Exercise directions
Below are the entries; transcribe them exactly and drop every picture.

Data records
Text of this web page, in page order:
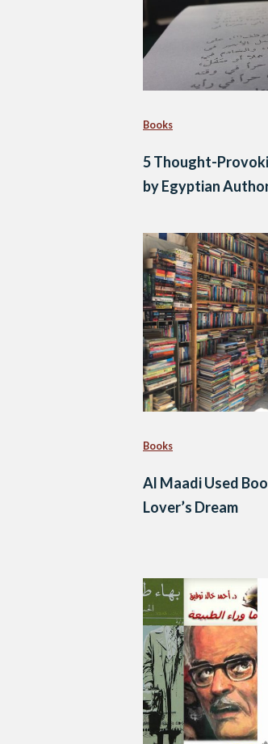
Books
5 Thought-
by Egyptian
Books
Al Maadi Used
Lover’s Dream
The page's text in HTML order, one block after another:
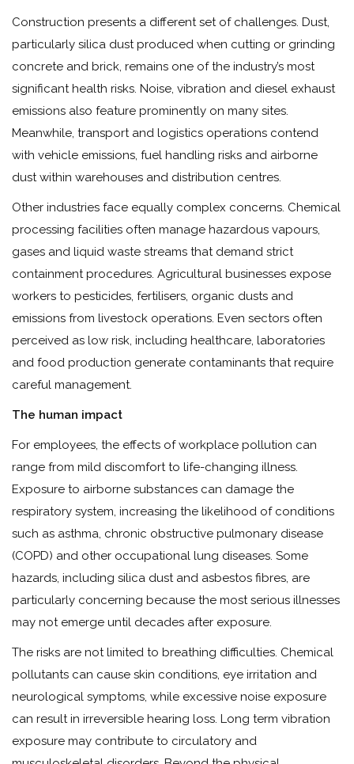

Answer box
Text of this web page, in page order:
Books
5 Thought-
by Egyptian
Books
Al Maadi Used
Lover’s Dream
The page's text in HTML order, one block after another:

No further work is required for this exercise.